A reach-scale high resolution digital elevation model (DEM) of the Congo’s main stem bathymetry is presented. The Bathymetry DEM covers a multichannel reach of the main stem situated in the Cuvette Centrale, and is developed from a series of in-situ measurements of bathymetry, water surface elevation and discharge that were obtained during a CRuHM fieldtrip in summer 2017. The main stem’s complex network of channel threads requires a bathymetry modelling methodology that is capable of intelligently interpolating the raw bathymetry measurements. The methodology must also estimate a significant portion of the bathymetry, since it is not feasible to measure the entire extent of the massive and complex channel network that this study reach is comprised of. This methodology is also presented. Remote sensing from satellites is increasingly being used to resolve the scarcity of contemporary hydrological and hydrographic measurements in the Congo Basin. However, river channel bathymetry information cannot yet be reliably obtained from remote sensing methods. This is problematic since river channel representation has been shown to be an essential input into a hydraulic model. Analyses of satellite observations suggest that, relative to other global rivers, in-channel flows on the Congo’s main stem represent a relatively large proportion of total flows through the river-floodplain system. This implies the Congo’s in-channel bathymetry may play a relatively large role in controlling Congo main stem hydrodynamics. When used in a hydraulic model, the bathymetry DEM presented here will provide new information on Congo in-channel hydraulics and the extent to which bathymetry controls the Congo’s middle reach hydrodynamics. It will help better quantify the capacity of the Congo main stem channels through the Cuvette Centrale, and thus provide further insights into the extent to which the main stem channel floods in this region. It is also intended to be used for testing simplified methods of Congo bathymetry representation that are necessary for larger scale hydraulic models.

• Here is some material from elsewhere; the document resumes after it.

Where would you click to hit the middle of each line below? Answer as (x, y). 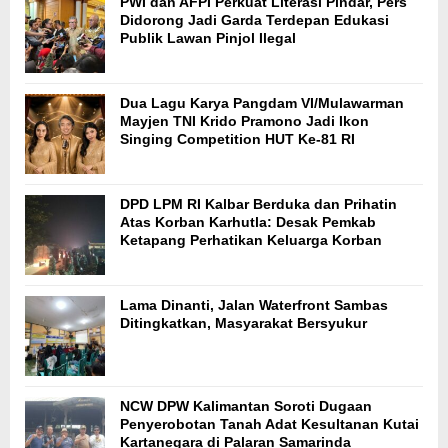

The Congo River provides potential for socio-economic growth at the regional scale, but with limited information on the river dynamics it is difficult for basin countries to benefit from this potential, and to invest in the development of water resources. In recent years, the number of hazards related to navigation and flooding has sharply increased, resulting in high loss of human lives as well as economic losses. Associated problems of river management in the Congo also include inefficiency in hydropower production, an increase in rate of river sedimentation and land use changes. Accurate information is needed to support adequate management strategies such as prediction of navigation water levels and sediment movement, and assessment of environmental impacts and engineering implications of water resources infrastructure. Modelling approaches and space observations have been used to understand the Congo River dynamics, but their effective application has proved difficult due to a lack of ground-based observational data for validation. Recent developments in data capture with acoustic Doppler technologies have considerably improved measurements of river dynamics. As well measuring river discharge, they also allow the analysis of the multiple hydrodynamic features occurring in fluvial systems. This paper presents the results of field measurement campaigns carried out in the middle reach of the Congo River and the Kasai tributary using state of the art measurement technology (ADCP, Sonar, GNSS) for investigation of large rivers. The measurements relate to river flow at multiple transects, river bathymetry, static and continuous water surface elevation, and targeted sediment sampling along the river. The paper provides a descriptive summary of the measurement results, a discussion on the application and performance of the equipment used in the Congo River, and lessons for future use of this equipment for measurements of large rivers in a data scarce environment such as the Congo Basin.